Há um século, Albert
Einstein previu, a partir da sua Teoria da Relatividade Geral, a existência de
uma radiação produzida pela aceleração de massas, a qual ele chamou de ondas
gravitacionais. Porém, o próprio Einstein achou que talvez essas ondas nunca fossem
detectadas, uma vez que seus cálculos apontavam uma amplitude extraordinariamente
pequena para qualquer uma delas, se produzidas em laboratório. Contudo, a
partir dos avanços tecnológicos e com a possibilidade de observação de eventos
catastróficos no Universo que poderiam gerar ondas gravitacionais muito mais
fortes (tais como uma supernova resultante da explosão de estrelas, o choque de
estrelas de nêutrons e/ou de buracos negros), essa detecção ocorreu.
Foi em 14 de setembro
de 2015, às 6h51 da manhã (horário de Brasília), que os observatórios Ligo
(sigla em inglês para Observatório de Ondas Gravitacionais por Interferometria
Laser), localizados em Louisiana e Washington, nos Estados Unidos, detectaram
um sinal de ondas gravitacionais com aproximadamente 0,2 segundos de duração. A
frente de onda chegou primeiro no observatório da Louisiana e 7,3 milissegundos
depois no de Washington. Ao analisar os dados registrados nos dois observatórios
utilizando GPS, para haver precisão na confirmação da coincidência dos dois
sinais, concluiu-se que se tratava do sinal dos últimos dois décimos de
segundos de órbita de dois buracos negros com massas aproximadamente iguais a
29 e 36 vezes a massa do Sol, seguido da colisão e formação de um único buraco
negro de massa igual a 62 vezes a massa do Sol. A diferença em relação à massa
total (65) foi irradiada na forma de ondas gravitacionais.

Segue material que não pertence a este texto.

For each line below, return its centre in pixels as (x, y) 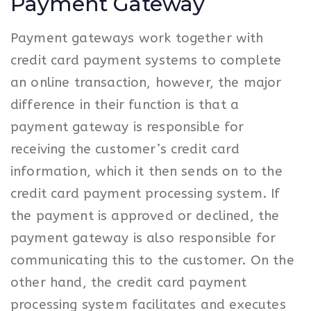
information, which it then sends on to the (146, 171)
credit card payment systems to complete (146, 60)
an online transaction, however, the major (146, 82)
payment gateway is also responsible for (143, 238)
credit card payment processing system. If (145, 193)
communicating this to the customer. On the (152, 260)
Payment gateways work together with (137, 38)
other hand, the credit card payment (129, 282)
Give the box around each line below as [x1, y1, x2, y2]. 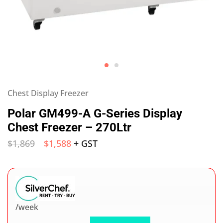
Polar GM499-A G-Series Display [7, 107, 182, 120]
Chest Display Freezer [7, 88, 89, 99]
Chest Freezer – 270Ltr [7, 120, 131, 134]
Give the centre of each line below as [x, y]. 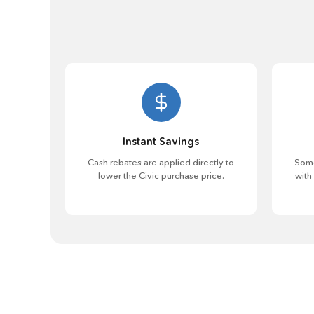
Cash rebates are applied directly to [161, 162]
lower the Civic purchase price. [161, 175]
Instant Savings [161, 141]
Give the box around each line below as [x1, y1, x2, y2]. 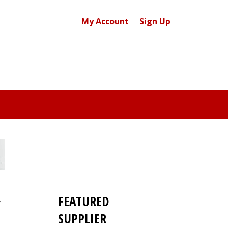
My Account [81, 16, 129, 27]
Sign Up [139, 16, 170, 27]
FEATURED [58, 192, 109, 210]
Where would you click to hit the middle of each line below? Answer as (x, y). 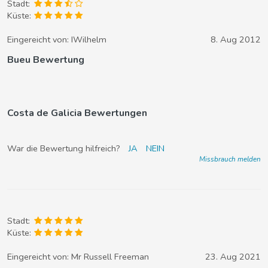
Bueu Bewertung (46, 60)
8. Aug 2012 (236, 39)
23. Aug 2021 (233, 257)
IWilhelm (89, 39)
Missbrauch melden (230, 159)
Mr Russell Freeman (110, 257)
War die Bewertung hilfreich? (65, 148)
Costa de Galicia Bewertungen (77, 113)
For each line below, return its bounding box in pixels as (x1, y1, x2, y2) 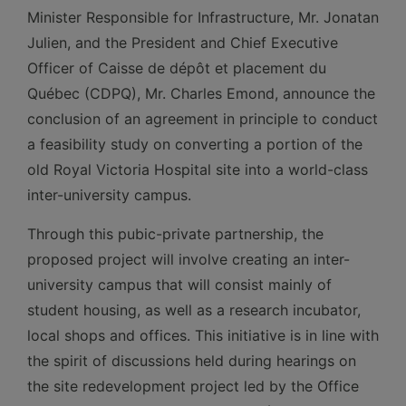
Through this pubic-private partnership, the (27, 225, 324, 243)
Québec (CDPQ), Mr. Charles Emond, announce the (27, 84, 375, 102)
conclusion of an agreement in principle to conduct (27, 110, 378, 128)
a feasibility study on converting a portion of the (27, 135, 362, 153)
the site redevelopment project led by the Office (27, 377, 359, 395)
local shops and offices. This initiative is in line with (27, 326, 379, 344)
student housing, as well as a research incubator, (27, 301, 361, 319)
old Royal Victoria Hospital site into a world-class (27, 160, 368, 179)
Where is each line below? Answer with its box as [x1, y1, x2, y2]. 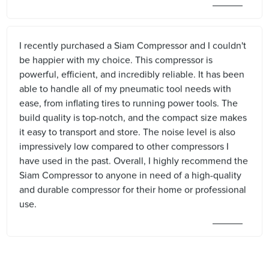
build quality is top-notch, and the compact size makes [19, 112, 247, 122]
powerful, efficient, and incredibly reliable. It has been [19, 69, 245, 79]
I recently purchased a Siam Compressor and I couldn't [19, 40, 247, 50]
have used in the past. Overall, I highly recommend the [19, 156, 249, 166]
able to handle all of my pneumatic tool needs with [19, 83, 232, 94]
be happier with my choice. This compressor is [19, 55, 213, 65]
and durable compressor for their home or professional [19, 184, 247, 195]
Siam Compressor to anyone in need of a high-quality [19, 170, 242, 180]
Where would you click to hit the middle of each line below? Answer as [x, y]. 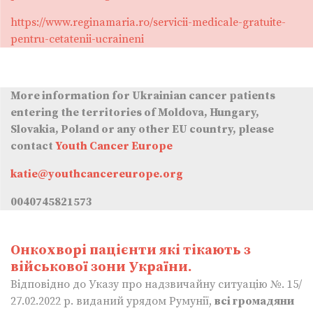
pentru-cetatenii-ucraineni [77, 39]
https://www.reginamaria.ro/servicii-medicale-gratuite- [148, 22]
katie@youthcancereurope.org [97, 174]
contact [33, 146]
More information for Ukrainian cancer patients [143, 95]
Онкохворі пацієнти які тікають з [131, 250]
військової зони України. [101, 267]
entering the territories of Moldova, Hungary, [135, 112]
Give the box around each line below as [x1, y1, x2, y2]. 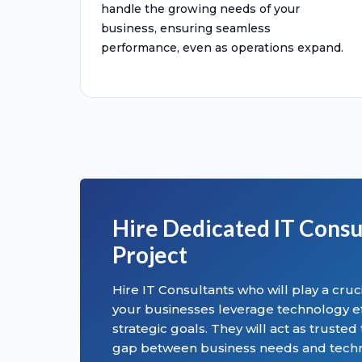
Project [112, 241, 187, 268]
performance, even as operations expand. [101, 40, 343, 55]
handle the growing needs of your [101, 2, 300, 16]
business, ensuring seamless [101, 21, 271, 36]
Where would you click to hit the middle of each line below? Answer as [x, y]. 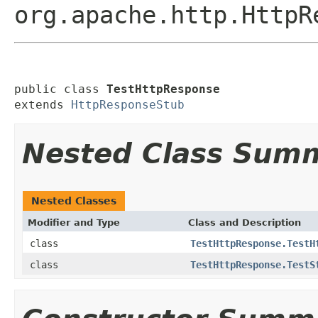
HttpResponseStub [128, 104]
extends [43, 104]
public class [60, 89]
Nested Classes [74, 201]
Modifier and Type [74, 222]
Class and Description [245, 222]
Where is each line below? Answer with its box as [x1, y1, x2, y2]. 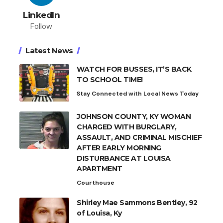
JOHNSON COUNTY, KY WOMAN [77, 111, 191, 121]
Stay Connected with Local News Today [77, 89, 199, 98]
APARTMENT [77, 164, 122, 173]
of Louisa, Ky [77, 208, 122, 218]
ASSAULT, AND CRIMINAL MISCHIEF [77, 132, 202, 142]
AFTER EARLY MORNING [77, 143, 161, 152]
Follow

Assim, em fevereiro deste ano, a comunidade científica tomou
conhecimento deste feito. A notícia de que as ondas gravitacionais finalmente haviam
sido detectadas foi dada através de uma coletiva de imprensa promovida pela
National Science Foundation (NSF) em Washington e por um artigo publicado, no mesmo
mês, na revista Physical Review Letters.
Além dos Estados Unidos, mais de 15 países estão envolvidos na Ligo Scientific
Colaboration (LSC), responsável pela detecção, que reuniu cerca de mil
cientistas de mais de 90 universidades e instituições de pesquisa.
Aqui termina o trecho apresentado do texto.